First, the E and B fields and charges and the velocity of charges (and hence the currents) at one point in time (and everywhere in space) can be specified to be anything at all (provided they are consistent with the divergence equations) as the “initial conditions.”
Second, once you have done that, then Maxwell’s equations and the Lorentz force law uniquely determine the future or past values of the E and B fields and charges and currents.
A reasonable person would say, “Wait, what about non-electromagnetic forces on the charges??” but Andrei in his presentation of his views elsewhere has said he wants to rule those out, so I have followed his desire.
How do we know that just specifying E and B and charge locations and velocities at one point in time (and throughout space) suffice to determine future and past values of all of these things? It follows from basic facts about differential equations and specifically the fact that Maxwell’s equations are first order in the time derivatives of the E and B fields.
What about your and Andrei’s concern about the light-cones?
The differential equations control everything. The differential equations say that I can alter values in one region of space and not another in the present and then run time backwards and produce earlier conditions that will produce exactly those specified results in the present.
Light-cone considerations are relevant to looking to see what you might have to check to see what mightinfluence your state in the present.
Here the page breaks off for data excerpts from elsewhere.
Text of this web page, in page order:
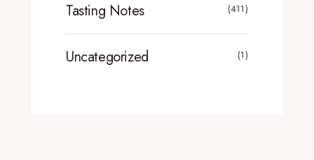
Tasting Notes (411)
Uncategorized (1)
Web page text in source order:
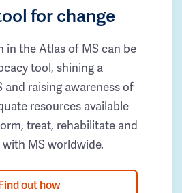
for change
in the Atlas of MS can be
tool, shining a
raising awareness of
resources available
treat, rehabilitate and
MS worldwide.
out how
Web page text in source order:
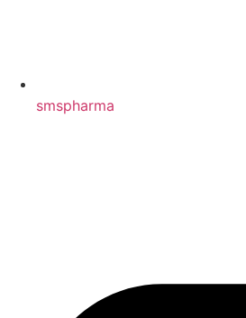
smspharma
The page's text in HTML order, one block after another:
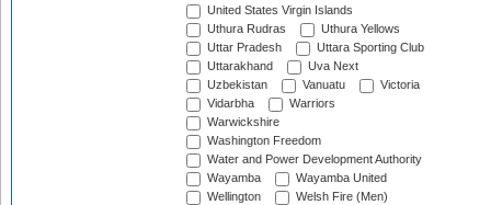
United States Virgin Islands
Uthura Rudras
Uthura Yellows
Uttar Pradesh
Uttara Sporting Club
Uttarakhand
Uva Next
Uzbekistan
Vanuatu
Victoria
Vidarbha
Warriors
Warwickshire
Washington Freedom
Water and Power Development Authority
Wayamba
Wayamba United
Wellington
Welsh Fire (Men)
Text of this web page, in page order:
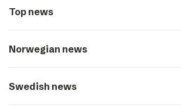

It does not guarantee that everything in your past light-cone does influence your present state, and it is easy to come up with counter-examples: e.g., imagine a pulse of light that cuts through your past light-cone but happens not to hit you in the present but rather somewhere else in the present.
How do I know that you can run Maxwell’s equations and the Lorentz force law backwards in time? Well, that is just obvious mathematically to anyone who understands differential equations. Formally, there is a time-reversal invariance (see Table 6.1 in Jackson’s second edition): the one possible surprise is that you have to replace B by -B (basically because the B field is a so-called “axial vector”).
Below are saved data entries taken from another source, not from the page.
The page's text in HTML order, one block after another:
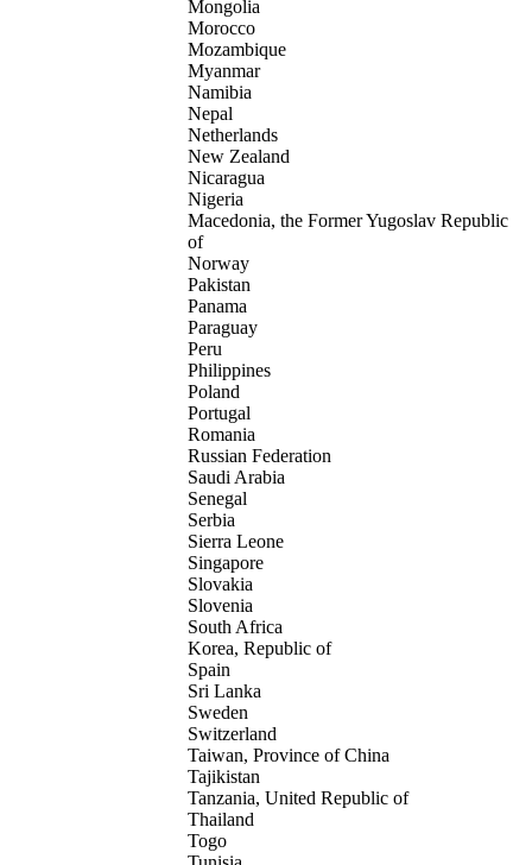
Mongolia
Morocco
Mozambique
Myanmar
Namibia
Nepal
Netherlands
New Zealand
Nicaragua
Nigeria
Macedonia, the Former Yugoslav Republic
of
Norway
Pakistan
Panama
Paraguay
Peru
Philippines
Poland
Portugal
Romania
Russian Federation
Saudi Arabia
Senegal
Serbia
Sierra Leone
Singapore
Slovakia
Slovenia
South Africa
Korea, Republic of
Spain
Sri Lanka
Sweden
Switzerland
Taiwan, Province of China
Tajikistan
Tanzania, United Republic of
Thailand
Togo

Again, what I have presented against Andrei’s views is not just a hand-waving, suggestive argument but rather a mathematical proof. However, an ordinary grade-school child cannot understand a completely valid mathematical proofs involving calculus, simply because he does not know calculus.
Similarly, to understand my proof, you need to understand physics and math at an advanced undergrad physics major’s level.
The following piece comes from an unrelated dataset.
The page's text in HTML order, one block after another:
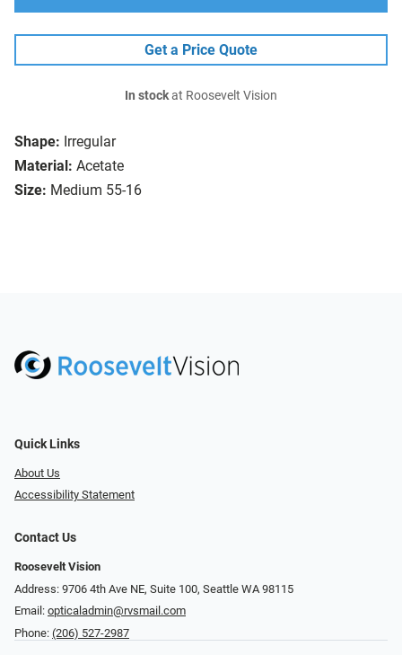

I know this violates the Web’s “no background knowledge required / everything can be explained in 500 words” ethos.
But, alas, math and physics are not consistent with that ethos.
Dave
Dave,
I would not mind some mathematics, I am an electrical engineer and familiar with Maxwell’s equations (or was so, some years back;-) Therefore I was asking for a pointer to that theorem …
Georg
Georg wrote to me:
>Therefore I was asking for a pointer to that theorem …
I did more than that: I proved the theorem. And, if you have forgotten the background material, I told you where to brush up on that.
By the way, unless you underwent a much more rigorous introduction to Maxwell’s equations than any of the electrical engineers I have known who were educated in the US (and I have worked with a very large number of such guys), you were not exposed to the background material I described.
The problem with explaining the theorem is that most STEM people take it for granted: of course you can freely specify initial conditions at different points of space and change them in one region without having to change them everywhere! It hardly bears mentioning. Everyone — except our friend Andrei — just takes this for granted. So, yes, you will have trouble finding this theorem spelled out explicitly in textbooks, simply because the textbook author assumes that any student has enough brains to see that it is obvious.
But, since Andrei does not, I spelled the theorem out explicitly.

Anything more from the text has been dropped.